Explanation of Responses:

* If the form is filed by more than one reporting person, see Instruction 5(b)(v).
** Intentional misstatements or omissions of facts constitute Federal Criminal Violations. See 18 U.S.C. 1001 and 15 U.S.C. 78ff(a).
(1) These securities are held for the account of MHR Capital Partners Master Account LP, an Anguilla, British West Indies limited partnership ("Master Account"). MHR Advisors LLC, a Delaware limited liability company ("Advisors"), is the general partner of Master Account. MHRC LLC, a Delaware limited liability company ("MHRC"), is the managing member of Advisors. Mark H. Rachesky, M.D. ("Dr. Rachesky") is the managing member of MHRC. MHR Fund Management LLC ("Fund Management") has an investment management agreement with Master Account pursuant to which it has the power to vote or direct the vote and to dispose or to direct the disposition of the securities held for the account of Master Account. MHR Holdings LLC, a Delaware limited liability company ("MHR Holdings"), is the managing member of Fund Management. (Continued in Footnote 2)
(2) (continued from Footnote 1) Accordingly, Advisors, MHRC, Fund Management, MHR Holdings and Dr. Rachesky may be deemed to beneficially own the securities held for the account of Master Account. Each of Advisors, MHRC, Fund Management, MHR Holdings and Dr. Rachesky disclaims beneficial ownership of such securities except to the extent of their pecuniary interest therein.
(3) These securities are held for the account of MHR Capital Partners (100) LP, a Delaware limited partnership ("Capital Partners (100)"). Advisors is the general partner of Capital Partners (100). MHRC is the managing member of Advisors. Dr. Rachesky is the managing member of MHRC. Fund Management has an investment management agreement with Capital Partners (100) pursuant to which it has the power to vote or direct the vote and to dispose or to direct the disposition of the securities held for the account of Capital Partners (100). MHR Holdings is the managing member of Fund Management. Accordingly, Advisors, MHRC, Fund Management, MHR Holdings and Dr. Rachesky may be deemed to beneficially own the securities held for the account of Capital Partners (100).

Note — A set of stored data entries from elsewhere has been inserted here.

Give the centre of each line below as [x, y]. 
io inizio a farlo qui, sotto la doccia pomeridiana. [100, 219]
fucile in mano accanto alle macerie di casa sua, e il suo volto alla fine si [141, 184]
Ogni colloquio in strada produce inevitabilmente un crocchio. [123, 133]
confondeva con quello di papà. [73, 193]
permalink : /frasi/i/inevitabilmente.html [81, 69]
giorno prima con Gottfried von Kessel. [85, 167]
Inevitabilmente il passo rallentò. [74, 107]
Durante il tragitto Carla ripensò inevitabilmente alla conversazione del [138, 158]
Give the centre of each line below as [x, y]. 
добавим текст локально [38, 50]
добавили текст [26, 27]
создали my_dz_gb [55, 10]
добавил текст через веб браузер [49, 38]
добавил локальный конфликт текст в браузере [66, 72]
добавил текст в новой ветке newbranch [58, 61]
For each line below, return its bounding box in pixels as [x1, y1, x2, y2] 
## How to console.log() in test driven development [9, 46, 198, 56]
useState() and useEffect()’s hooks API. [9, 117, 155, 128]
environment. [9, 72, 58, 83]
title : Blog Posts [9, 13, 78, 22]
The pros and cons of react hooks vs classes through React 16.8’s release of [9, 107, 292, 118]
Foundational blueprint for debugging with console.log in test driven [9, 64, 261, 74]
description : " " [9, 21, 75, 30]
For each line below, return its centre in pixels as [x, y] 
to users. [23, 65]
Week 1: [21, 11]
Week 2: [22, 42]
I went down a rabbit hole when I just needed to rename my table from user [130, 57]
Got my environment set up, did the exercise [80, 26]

Each of Advisors, MHRC, Fund Management, MHR Holdings and Dr. Rachesky disclaims beneficial ownership of such securities except to the extent of their pecuniary interest therein.

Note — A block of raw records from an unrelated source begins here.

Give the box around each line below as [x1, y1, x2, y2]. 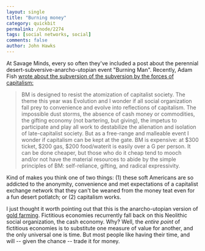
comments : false [6, 37, 48, 43]
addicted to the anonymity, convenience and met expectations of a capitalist [6, 180, 198, 188]
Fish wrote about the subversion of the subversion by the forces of [6, 72, 174, 80]
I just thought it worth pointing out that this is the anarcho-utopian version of [6, 205, 198, 212]
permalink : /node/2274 [6, 26, 64, 32]
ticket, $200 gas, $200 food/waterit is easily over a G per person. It [21, 143, 191, 150]
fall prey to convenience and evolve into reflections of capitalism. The [21, 104, 196, 111]
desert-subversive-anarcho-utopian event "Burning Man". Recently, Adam [6, 66, 193, 73]
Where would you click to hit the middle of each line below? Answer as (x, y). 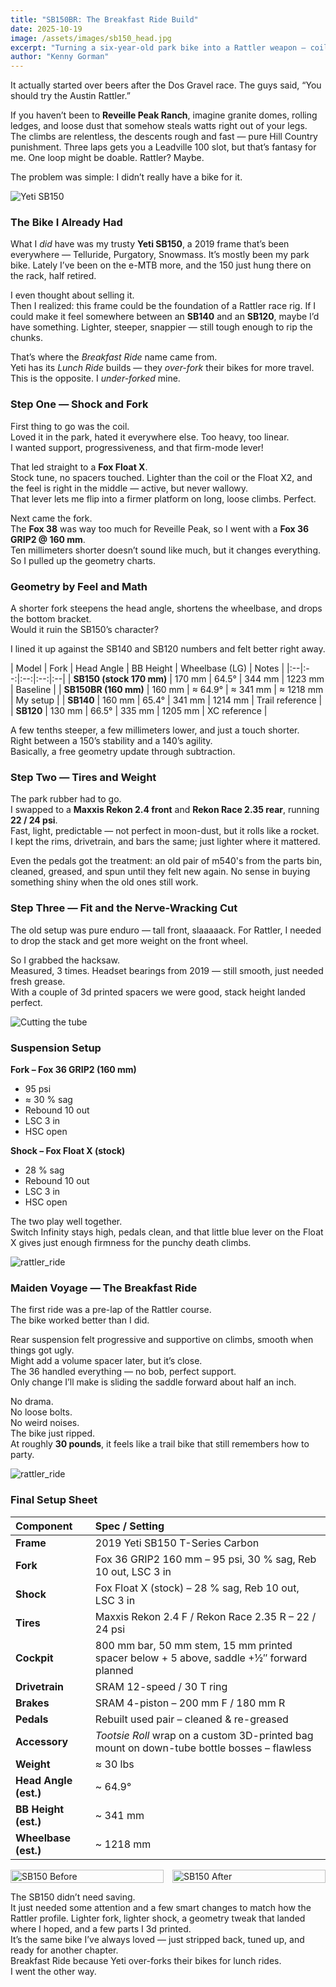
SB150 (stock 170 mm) (120, 679)
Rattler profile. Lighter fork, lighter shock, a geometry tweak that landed (158, 1918)
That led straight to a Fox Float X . (79, 467)
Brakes (32, 1703)
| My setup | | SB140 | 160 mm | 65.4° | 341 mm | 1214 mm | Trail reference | (166, 700)
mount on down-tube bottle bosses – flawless (203, 1748)
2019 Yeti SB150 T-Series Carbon (177, 1543)
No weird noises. (45, 1423)

(4) These securities are held for the account of MHR Institutional Partners III LP, a Delaware limited partnership ('Institutional Partners III'). MHR Institutional Advisors III LLC, a Delaware limited liability company ("Institutional Advisors III"), is the general partner of Institutional Partners III. Dr. Rachesky is the managing member of Institutional Advisors III. Fund Management has an investment management agreement with Institutional Partners III pursuant to which it has the power to vote or direct the vote and to dispose or to direct the disposition of the securities held for the account of Institutional Partners III. MHR Holdings is the managing member of Fund Management. (Continued in Footnote 5)
(5) (continued from Footnote 4) Accordingly, Institutional Advisors III, Fund Management, MHR Holdings and Dr. Rachesky may be deemed to beneficially own the securities held for the account of Institutional Partners III. Each of Institutional Advisors III, Fund Management, MHR Holdings and Dr. Rachesky disclaims beneficial ownership of such securities except to the extent of their pecuniary interest therein.

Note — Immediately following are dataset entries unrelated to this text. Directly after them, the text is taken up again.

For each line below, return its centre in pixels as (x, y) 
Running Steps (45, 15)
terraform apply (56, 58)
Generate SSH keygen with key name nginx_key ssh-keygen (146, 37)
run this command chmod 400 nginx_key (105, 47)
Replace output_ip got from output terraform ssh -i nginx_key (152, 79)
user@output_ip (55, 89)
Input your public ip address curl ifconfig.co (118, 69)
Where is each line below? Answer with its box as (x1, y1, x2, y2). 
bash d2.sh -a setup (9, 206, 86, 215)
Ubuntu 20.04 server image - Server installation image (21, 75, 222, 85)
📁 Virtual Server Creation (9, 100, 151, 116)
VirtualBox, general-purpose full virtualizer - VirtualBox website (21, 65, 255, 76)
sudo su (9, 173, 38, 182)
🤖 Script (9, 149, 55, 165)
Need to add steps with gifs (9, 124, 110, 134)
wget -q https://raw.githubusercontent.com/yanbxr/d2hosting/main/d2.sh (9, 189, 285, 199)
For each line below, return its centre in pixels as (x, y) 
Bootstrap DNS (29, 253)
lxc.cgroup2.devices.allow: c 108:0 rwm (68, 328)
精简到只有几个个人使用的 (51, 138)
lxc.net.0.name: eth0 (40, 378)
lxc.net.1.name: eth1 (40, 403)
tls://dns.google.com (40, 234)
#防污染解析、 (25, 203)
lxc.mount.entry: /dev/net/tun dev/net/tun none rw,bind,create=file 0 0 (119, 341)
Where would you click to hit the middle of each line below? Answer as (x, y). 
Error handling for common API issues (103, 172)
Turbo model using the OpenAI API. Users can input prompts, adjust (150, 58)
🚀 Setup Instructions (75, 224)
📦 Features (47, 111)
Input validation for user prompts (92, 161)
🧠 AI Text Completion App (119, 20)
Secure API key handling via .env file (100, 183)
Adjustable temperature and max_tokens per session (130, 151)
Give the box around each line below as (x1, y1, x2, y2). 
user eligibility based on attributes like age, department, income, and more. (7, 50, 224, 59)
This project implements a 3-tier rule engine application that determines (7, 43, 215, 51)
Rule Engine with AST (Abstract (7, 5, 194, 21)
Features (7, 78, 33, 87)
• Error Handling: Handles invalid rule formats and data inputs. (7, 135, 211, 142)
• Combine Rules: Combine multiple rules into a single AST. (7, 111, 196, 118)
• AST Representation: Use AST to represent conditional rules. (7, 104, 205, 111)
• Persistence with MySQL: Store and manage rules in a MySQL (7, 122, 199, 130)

(6) On January 9, 2014, Master Account, Capital Partners (100) and Institutional Partners III (collectively, the "MHR Funds") acquired, for an aggregate premium amount of $28,159,164, call options to purchase from Societe Generale up to 3,240,000 shares of Common Stock at a strike price of $8.1225 per share (the "Call Options"). All or a portion of the Call Options may be exercised from time to time and may be settled at the election of each of the MHR Funds in cash or by delivery of shares of Common Stock. The MHR Funds may not elect to settle any of the Call Options in cash until July 9, 2014 and may not elect to physically settle any of the Call Options until all required filings and any applicable waiting periods under the Hart-Scott-Rodino Antitrust Improvements Act of 1976 have been made or have expired, as applicable.